We reversed, concluding the agreement "demonstrate[d] that the promise of the college was not terminable at will...." 203 N.W.2d at 597. We rejected the college's contention that, since Collins could have terminated the contract at the end of the year, the college should have the same right. We said:

[I]f a promise is supported by other consideration, it is enforceable although the promisee has the right to terminate his undertaking or indeed makes no promise at all, as in the case of unilateral contracts.
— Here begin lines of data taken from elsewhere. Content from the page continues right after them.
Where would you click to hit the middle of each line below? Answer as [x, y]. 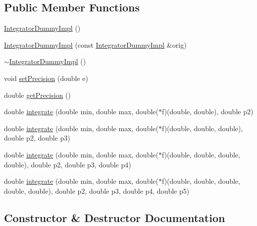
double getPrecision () [37, 95]
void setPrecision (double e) [46, 78]
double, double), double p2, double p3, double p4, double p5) [97, 190]
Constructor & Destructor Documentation [115, 217]
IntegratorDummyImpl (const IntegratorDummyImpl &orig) [95, 44]
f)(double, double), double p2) [208, 112]
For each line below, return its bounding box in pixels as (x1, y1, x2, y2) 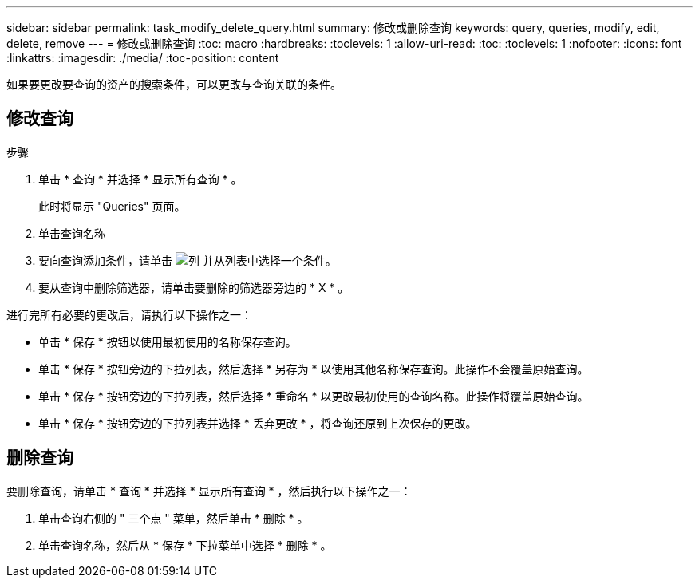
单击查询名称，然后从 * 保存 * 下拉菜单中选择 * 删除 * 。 (38, 538, 332, 552)
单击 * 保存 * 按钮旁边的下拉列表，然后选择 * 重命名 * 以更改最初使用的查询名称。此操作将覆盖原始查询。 (38, 389, 589, 403)
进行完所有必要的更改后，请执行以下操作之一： (6, 307, 252, 322)
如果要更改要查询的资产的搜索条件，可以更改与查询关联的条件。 (6, 77, 342, 91)
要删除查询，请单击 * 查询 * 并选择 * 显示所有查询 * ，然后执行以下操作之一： (6, 483, 412, 498)
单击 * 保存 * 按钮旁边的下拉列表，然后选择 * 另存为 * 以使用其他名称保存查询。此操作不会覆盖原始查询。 (38, 361, 589, 376)
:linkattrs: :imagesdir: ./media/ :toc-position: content (6, 51, 279, 65)
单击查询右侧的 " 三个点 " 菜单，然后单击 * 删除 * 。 (38, 511, 309, 525)
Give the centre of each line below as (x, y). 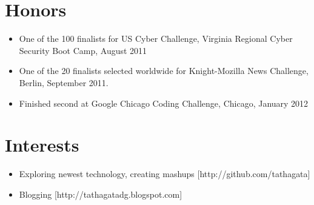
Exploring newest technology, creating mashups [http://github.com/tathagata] (165, 174)
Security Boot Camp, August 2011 (83, 50)
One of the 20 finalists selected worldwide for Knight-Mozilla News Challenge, (164, 71)
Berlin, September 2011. (64, 82)
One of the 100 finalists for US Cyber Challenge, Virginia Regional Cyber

Id. at 598. We found that Collins had provided "other consideration" by giving up his prior tenured employment for a tenured position in Iowa and thus had a permanent contract of employment:

[A]n employee who gives up other employment to accept an offer of a permanent job provides independent consideration at least, when as here the employment surrendered was itself permanent and the new employer is aware of the facts.

Id. at 599.

We concluded that, because the college agreed in 1971 to employ Collins permanently and because Collins provided consideration for the agreement, he was entitled to damages for the college's breach of the agreement. Id.

In Rowe a maintenance worker with a permanent position was offered a job by defendant at an increased salary. Rowe accepted the position upon being told that, after he had worked for forty-five days, he would be a member of the union and could then be discharged only for cause. Rowe contended the employer had represented to him that he would not be terminated during the forty-five day period and after that time he would have protection of the union contract. When Rowe was discharged after forty-three days he brought suit against the employer, alleging breach of an oral contract of employment. The trial court found the contract was terminable at will.
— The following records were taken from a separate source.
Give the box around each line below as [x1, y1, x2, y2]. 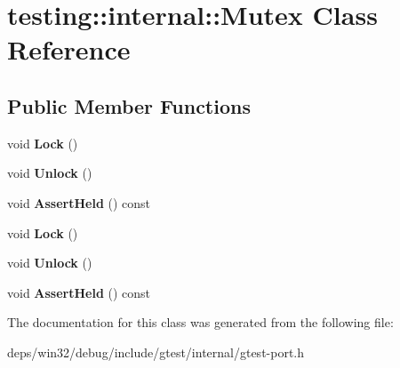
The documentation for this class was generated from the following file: [7, 313, 394, 332]
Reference [7, 31, 131, 68]
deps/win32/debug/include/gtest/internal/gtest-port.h [7, 342, 305, 361]
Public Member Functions [7, 92, 251, 119]

On appeal, the Michigan court of appeals reversed, holding that Rowe had provided additional consideration sufficient to support a contract of permanent employment. Citing our opinion in Collins, the Michigan court stated:

[W]e find an agreement that plaintiff would work a specific period of 45 days, after which he would be a union member and would continue working subject to the protections given in the normal union contract. The protection of a union contract is an added ingredient which is not present in ... other cases supportive of the general rule.
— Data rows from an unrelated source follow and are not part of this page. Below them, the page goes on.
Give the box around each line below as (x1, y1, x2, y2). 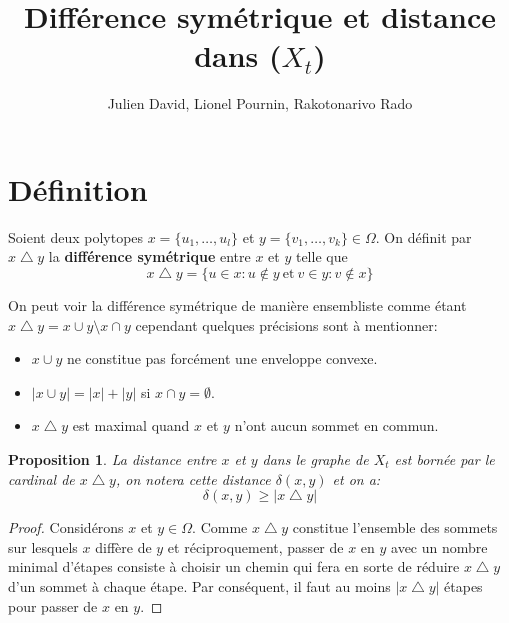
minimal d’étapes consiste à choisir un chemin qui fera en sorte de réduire (8, 556, 460, 577)
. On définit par (375, 226, 472, 247)
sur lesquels (8, 536, 78, 557)
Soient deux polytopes (8, 226, 144, 247)
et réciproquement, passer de (167, 536, 344, 557)
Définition (8, 168, 148, 209)
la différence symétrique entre (48, 246, 251, 267)
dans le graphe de (262, 449, 369, 469)

91 Mich.App. at 262, 283 N.W.2d at 717.

II. In this law action our review is not de novo; we of course are bound by the trial court's findings of fact. Iowa Code § 624.2 (1985); Iowa R.App.P. 14(f)(1). Significantly, the trial court did not find Albert would not have left his earlier position had he realized he was giving up his tenure. This is Albert's claim but it was ignored in the trial court's findings of fact. The trial court merely found that, at the time he was fired, Albert was a management employee, not covered by the bargaining agreement.

There was no motion under rule of civil procedure 179(b) that the trial court's findings be enlarged. See Brunner v. United Fire & Casualty Co., 338 N.W.2d 151, 152 (Iowa 1983) (where party "did not seek an enlargement of the ruling pursuant to Iowa R.Civ.P. 179(b) ... we presume the court decided in [the prevailing party's] favor the facts necessary to support its decision"). To reverse the trial court under the proper scope of review, we would in effect have to find that Albert established the additional consideration as a matter of law. This was not done.

The trial court was correct in concluding that, under the facts it found, Albert's contract fell under the general rule, not the exception. His employment could be said to be permanent, but, lacking the additional *240 consideration necessary to elevate it to a lifetime job, it was terminable at the will of either party.

DECISION OF COURT OF APPEALS VACATED; DISTRICT COURT JUDGMENT AFFIRMED.